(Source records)
————

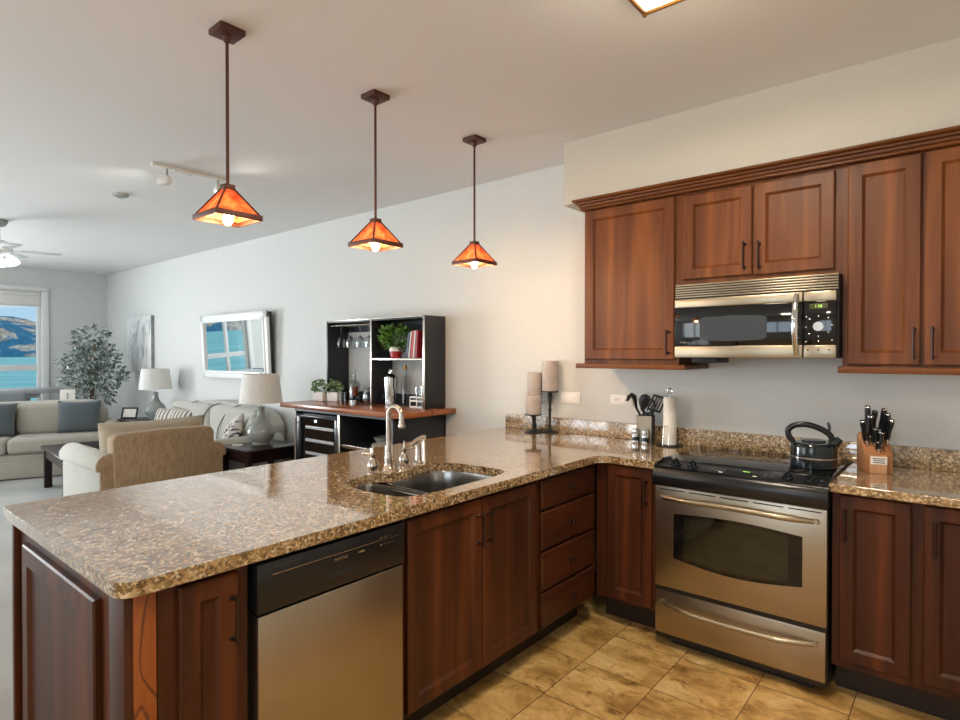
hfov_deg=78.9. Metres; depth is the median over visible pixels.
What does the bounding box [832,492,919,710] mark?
base cabinet
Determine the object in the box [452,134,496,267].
pendant lamp
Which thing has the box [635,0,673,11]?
diffuser
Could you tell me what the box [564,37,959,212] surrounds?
soffit
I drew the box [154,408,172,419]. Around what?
throw pillow
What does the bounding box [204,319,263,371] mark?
mirror glass
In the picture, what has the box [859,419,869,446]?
kitchen knife
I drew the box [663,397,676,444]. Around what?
paper towel roll
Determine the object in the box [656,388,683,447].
paper towel holder
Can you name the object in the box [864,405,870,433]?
kitchen knife
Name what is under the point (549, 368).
pillar candle
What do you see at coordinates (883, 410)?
kitchen knife
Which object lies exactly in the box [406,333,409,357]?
book
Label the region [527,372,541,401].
pillar candle
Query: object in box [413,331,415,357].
book
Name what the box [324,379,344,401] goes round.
flower box
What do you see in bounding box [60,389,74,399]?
picture frame
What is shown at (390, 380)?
cocktail shaker
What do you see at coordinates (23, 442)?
seat cushion
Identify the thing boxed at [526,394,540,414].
pillar candle
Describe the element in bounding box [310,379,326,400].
flower box
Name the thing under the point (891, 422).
kitchen knife
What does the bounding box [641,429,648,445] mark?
salt shaker
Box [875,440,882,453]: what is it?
kitchen knife
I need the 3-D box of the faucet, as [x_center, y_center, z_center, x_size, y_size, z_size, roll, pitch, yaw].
[-0.403,0.361,2.723,0.137,0.308,0.268,0,1,40]
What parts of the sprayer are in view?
stem
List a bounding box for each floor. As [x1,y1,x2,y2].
[0,475,62,719]
[421,572,944,719]
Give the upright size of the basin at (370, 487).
0.176 m
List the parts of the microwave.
door frame, door glass, door frame, handle, control panel, control frame, control frame
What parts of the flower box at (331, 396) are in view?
pot
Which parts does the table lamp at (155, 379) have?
lamp shade
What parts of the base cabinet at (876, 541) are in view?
handle
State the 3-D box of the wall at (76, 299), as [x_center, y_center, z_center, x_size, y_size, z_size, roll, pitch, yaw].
[-8.209,-0.001,7.364,0.150,2.967,6.150,0,1,40]
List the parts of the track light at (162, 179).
rail
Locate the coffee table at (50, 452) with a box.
[41,441,99,487]
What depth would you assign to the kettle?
2.71 m
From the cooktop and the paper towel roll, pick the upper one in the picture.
the paper towel roll
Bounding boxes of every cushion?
[0,435,14,454]
[7,431,98,453]
[16,400,104,433]
[98,415,204,451]
[171,400,213,425]
[210,405,270,439]
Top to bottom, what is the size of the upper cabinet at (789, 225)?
0.502 m
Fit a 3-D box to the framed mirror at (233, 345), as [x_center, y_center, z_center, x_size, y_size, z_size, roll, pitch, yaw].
[-2.873,-0.161,6.818,1.560,0.760,0.106,0,1,40]
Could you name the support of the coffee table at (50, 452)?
on the floor at (21, 490)
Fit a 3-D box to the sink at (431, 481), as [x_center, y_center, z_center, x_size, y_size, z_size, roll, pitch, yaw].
[-0.234,0.658,2.578,0.490,0.206,0.682,0,1,40]
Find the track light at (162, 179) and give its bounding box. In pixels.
[151,162,225,193]
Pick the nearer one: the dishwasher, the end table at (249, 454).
the dishwasher
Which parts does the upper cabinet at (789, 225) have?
door, handle, handle, door
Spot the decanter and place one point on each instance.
(353, 390)
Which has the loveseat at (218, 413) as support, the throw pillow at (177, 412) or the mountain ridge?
the throw pillow at (177, 412)
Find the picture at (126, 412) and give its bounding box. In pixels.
[123,409,135,416]
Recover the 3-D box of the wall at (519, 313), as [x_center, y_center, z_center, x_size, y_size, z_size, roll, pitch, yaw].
[-1.358,0.015,5.748,12.740,2.967,0.150,0,1,40]
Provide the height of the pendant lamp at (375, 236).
0.789 m
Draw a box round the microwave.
[675,273,842,362]
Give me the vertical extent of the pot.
0.092 m
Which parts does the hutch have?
panel, rail, rail, panel, rail, rail, panel
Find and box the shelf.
[343,440,376,447]
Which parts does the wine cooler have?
handle, door glass
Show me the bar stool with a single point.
(4, 396)
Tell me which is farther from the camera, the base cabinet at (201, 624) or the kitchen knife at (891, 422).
the kitchen knife at (891, 422)
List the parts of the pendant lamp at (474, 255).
glass pane, rod, shade frame, bulb, glass pane
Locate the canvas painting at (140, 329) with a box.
[127,315,153,370]
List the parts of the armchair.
arm, arm, backrest, arm
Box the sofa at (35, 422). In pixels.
[0,399,118,479]
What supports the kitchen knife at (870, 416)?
in the knife block
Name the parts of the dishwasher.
control panel, pocket handle
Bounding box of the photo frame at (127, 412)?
[121,407,138,418]
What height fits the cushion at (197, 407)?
0.428 m
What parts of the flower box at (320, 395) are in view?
pot
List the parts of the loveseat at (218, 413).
backrest, arm
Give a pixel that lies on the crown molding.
(949, 136)
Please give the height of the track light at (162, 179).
0.140 m
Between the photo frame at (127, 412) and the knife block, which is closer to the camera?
the knife block
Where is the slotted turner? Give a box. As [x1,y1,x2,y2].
[648,394,663,415]
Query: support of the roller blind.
attached to the window
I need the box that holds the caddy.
[410,396,422,408]
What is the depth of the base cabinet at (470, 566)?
2.36 m
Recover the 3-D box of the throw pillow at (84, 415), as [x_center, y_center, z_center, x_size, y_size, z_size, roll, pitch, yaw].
[-5.078,0.713,7.393,0.460,0.388,0.206,0,1,-25]
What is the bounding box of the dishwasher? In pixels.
[247,521,403,719]
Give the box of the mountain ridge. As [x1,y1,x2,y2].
[0,316,35,356]
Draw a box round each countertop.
[4,427,695,598]
[280,400,455,418]
[829,462,959,508]
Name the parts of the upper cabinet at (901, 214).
door, light rail, handle, handle, door
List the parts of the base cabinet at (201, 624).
door, handle
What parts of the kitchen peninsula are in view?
framed panel
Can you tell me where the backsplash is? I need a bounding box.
[506,413,959,472]
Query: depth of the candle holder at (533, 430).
4.01 m
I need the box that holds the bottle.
[401,365,408,405]
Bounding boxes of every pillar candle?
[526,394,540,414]
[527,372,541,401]
[542,361,557,390]
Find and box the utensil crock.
[636,414,654,443]
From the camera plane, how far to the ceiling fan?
5.70 m
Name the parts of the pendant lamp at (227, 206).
glass pane, glass pane, rod, shade frame, bulb, glass pane, glass pane
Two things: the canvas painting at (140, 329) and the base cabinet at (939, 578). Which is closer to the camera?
the base cabinet at (939, 578)
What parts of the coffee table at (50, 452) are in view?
leg
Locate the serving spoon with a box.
[639,394,649,415]
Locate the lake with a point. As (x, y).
(8, 379)
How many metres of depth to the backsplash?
3.30 m
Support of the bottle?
on the countertop at (356, 408)
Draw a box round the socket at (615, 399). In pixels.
[613,397,619,402]
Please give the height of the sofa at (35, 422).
0.845 m
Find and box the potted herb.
[376,322,410,357]
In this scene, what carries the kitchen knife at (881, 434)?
in the knife block
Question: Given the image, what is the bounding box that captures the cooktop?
[664,445,850,478]
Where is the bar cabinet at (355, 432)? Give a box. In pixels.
[295,408,445,452]
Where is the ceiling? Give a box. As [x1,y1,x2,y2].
[0,0,959,274]
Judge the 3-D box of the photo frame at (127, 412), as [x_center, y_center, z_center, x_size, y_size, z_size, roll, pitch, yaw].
[-4.662,0.706,7.760,0.220,0.148,0.053,0,1,5]
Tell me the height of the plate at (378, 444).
0.016 m
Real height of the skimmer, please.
0.270 m
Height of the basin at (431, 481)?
0.206 m
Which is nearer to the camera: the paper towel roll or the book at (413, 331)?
the paper towel roll
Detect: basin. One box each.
[354,483,426,496]
[387,470,493,493]
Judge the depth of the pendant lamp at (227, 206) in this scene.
2.35 m
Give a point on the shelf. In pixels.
(348, 443)
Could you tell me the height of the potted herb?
0.305 m
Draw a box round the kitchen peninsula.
[12,482,389,719]
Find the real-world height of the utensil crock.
0.170 m
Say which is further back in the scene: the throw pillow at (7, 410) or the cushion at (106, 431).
the throw pillow at (7, 410)
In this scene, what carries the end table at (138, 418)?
on the floor at (21, 490)
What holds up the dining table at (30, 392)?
on the floor at (21, 490)
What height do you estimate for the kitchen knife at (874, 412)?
0.166 m
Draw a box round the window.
[0,284,48,400]
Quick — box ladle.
[626,393,641,415]
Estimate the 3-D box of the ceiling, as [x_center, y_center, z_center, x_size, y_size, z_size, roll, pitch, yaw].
[-3.329,-1.395,3.373,12.740,0.100,6.300,0,1,40]
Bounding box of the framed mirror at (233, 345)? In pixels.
[200,310,273,378]
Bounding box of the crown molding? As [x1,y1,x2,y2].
[572,125,959,211]
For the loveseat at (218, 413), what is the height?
0.905 m
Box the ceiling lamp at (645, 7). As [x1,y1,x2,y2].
[628,0,684,17]
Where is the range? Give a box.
[652,445,850,688]
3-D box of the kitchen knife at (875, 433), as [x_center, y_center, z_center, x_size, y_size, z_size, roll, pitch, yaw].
[1.819,0.375,2.681,0.028,0.137,0.052,0,1,29]
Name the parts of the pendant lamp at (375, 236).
glass pane, shade frame, rod, bulb, glass pane
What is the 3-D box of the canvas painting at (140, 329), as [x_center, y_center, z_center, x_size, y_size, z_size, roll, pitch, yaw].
[-5.092,-0.244,8.735,0.915,0.815,0.045,0,1,40]
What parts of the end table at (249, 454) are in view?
leg, leg
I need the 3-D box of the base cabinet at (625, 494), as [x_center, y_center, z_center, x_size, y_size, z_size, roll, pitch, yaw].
[0.932,0.987,3.283,0.338,0.874,0.615,0,1,40]
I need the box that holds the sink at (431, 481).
[354,470,493,496]
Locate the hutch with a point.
(433, 327)
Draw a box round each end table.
[118,417,153,421]
[223,439,293,470]
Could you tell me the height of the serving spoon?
0.292 m
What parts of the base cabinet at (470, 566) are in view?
door, handle, handle, door
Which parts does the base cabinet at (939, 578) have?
handle
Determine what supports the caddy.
on the countertop at (356, 408)
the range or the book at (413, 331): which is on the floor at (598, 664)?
the range
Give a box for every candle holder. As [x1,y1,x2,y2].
[524,414,542,433]
[541,391,558,433]
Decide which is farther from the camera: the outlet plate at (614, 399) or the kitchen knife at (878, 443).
the outlet plate at (614, 399)
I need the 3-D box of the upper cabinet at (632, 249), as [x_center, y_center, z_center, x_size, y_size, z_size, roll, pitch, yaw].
[0.954,-0.429,3.465,0.669,0.958,0.385,0,1,40]
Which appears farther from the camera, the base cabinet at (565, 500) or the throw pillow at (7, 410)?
the throw pillow at (7, 410)
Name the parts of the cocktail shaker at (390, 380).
lid
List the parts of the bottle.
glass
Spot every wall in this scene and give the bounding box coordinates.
[0,267,107,407]
[107,164,959,572]
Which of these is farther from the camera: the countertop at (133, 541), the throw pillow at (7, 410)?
the throw pillow at (7, 410)
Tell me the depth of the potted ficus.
8.34 m
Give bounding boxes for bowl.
[373,435,385,441]
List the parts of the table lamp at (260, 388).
lamp shade
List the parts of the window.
frame
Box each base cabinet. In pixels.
[156,565,246,719]
[399,472,536,719]
[518,464,593,653]
[597,463,655,627]
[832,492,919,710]
[919,504,959,719]
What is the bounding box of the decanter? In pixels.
[348,371,360,401]
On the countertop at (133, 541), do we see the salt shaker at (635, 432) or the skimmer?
the salt shaker at (635, 432)
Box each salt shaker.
[631,428,639,444]
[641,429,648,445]
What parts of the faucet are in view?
lever, handle, spout, handle
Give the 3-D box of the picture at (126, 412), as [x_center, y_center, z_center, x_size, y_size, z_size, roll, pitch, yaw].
[-4.662,0.706,7.761,0.180,0.107,0.032,0,1,5]
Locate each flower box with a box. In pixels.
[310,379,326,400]
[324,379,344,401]
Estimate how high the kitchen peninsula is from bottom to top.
0.874 m
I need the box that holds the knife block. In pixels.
[857,432,892,474]
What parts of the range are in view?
knob, knob, handle, handle, drawer, door, control panel, knob, knob
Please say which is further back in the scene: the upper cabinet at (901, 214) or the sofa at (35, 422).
the sofa at (35, 422)
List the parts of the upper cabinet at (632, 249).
door, light rail, handle
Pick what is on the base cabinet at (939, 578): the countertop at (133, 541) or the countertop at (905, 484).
the countertop at (905, 484)
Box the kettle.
[785,421,842,469]
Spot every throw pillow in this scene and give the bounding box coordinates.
[0,403,17,437]
[57,400,100,432]
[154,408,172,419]
[169,407,191,418]
[222,413,243,438]
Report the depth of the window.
8.97 m
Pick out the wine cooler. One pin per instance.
(315, 434)
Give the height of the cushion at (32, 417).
0.390 m
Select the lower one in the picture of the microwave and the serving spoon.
the serving spoon
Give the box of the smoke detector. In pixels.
[112,192,128,198]
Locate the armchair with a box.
[59,415,225,495]
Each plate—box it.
[371,442,385,446]
[561,392,580,403]
[610,394,632,404]
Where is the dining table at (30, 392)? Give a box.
[0,387,62,400]
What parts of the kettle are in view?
handle, lid, spout
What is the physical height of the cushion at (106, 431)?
0.458 m
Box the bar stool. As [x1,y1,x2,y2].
[0,392,25,401]
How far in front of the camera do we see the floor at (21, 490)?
4.06 m
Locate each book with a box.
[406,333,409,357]
[408,331,411,357]
[410,330,415,357]
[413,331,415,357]
[415,330,422,357]
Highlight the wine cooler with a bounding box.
[294,412,337,459]
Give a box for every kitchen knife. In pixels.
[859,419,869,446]
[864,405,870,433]
[867,414,873,442]
[871,410,877,426]
[872,427,878,447]
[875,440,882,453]
[878,408,887,430]
[878,431,884,445]
[882,412,891,437]
[884,418,894,444]
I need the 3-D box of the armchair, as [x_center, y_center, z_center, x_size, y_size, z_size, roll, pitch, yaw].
[-2.990,0.946,5.198,0.972,0.888,1.035,0,1,40]
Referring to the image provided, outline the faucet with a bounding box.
[362,404,413,473]
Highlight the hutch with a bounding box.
[326,315,444,409]
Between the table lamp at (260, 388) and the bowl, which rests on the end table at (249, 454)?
the table lamp at (260, 388)
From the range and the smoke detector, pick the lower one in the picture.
the range
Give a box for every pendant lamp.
[192,20,262,227]
[348,89,402,251]
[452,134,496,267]
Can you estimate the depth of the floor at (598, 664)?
2.53 m
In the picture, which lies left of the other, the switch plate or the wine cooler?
the wine cooler
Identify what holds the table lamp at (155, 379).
on the end table at (138, 418)
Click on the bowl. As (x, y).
(381, 438)
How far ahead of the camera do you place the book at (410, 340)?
4.70 m
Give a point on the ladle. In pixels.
(633, 396)
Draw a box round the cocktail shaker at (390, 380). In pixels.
[384,369,397,405]
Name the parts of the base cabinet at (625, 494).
door, handle
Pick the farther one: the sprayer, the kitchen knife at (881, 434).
the sprayer
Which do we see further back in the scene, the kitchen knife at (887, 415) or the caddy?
the caddy
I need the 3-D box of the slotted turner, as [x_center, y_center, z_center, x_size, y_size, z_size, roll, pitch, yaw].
[1.077,0.354,3.550,0.119,0.294,0.014,0,1,10]
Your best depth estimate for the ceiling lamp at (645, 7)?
2.07 m
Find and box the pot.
[389,347,402,357]
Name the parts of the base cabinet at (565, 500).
drawer, drawer, drawer, drawer, knob
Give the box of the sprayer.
[409,435,425,463]
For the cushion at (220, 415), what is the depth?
6.35 m
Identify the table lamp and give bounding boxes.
[138,368,171,418]
[239,373,282,444]
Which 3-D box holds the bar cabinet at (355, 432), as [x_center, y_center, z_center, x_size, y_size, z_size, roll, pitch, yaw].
[-0.957,0.917,4.946,1.286,0.980,0.573,0,1,40]
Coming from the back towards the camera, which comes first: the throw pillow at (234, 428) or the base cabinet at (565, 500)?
the throw pillow at (234, 428)
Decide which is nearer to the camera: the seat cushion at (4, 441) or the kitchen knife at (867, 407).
the kitchen knife at (867, 407)
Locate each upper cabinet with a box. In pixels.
[576,195,707,369]
[679,166,842,284]
[838,145,959,374]
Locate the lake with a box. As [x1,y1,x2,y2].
[0,357,36,400]
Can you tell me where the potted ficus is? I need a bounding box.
[52,323,130,405]
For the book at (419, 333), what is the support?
on the hutch
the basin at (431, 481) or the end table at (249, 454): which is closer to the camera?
the basin at (431, 481)
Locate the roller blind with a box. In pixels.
[0,289,39,306]
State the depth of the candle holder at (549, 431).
4.02 m
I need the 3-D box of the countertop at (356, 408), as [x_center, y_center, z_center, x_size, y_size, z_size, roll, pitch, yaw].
[-0.998,0.405,4.966,1.610,0.040,0.589,0,1,40]
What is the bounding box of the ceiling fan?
[0,219,61,267]
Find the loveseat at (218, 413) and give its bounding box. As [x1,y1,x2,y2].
[171,399,283,469]
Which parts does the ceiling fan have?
lamp shade, motor, blade, lamp shade, blade, blade
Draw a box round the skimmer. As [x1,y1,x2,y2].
[640,398,655,415]

————

» WHAT THE TASK REQUIRES
Make an exact copy of every line from the one with "Find the loveseat" to the end of the data, with the first and last of those lines included.

» RESPONSE
Find the loveseat at (218, 413) and give its bounding box. As [x1,y1,x2,y2].
[171,399,283,469]
Which parts does the ceiling fan have?
lamp shade, motor, blade, lamp shade, blade, blade
Draw a box round the skimmer. As [x1,y1,x2,y2].
[640,398,655,415]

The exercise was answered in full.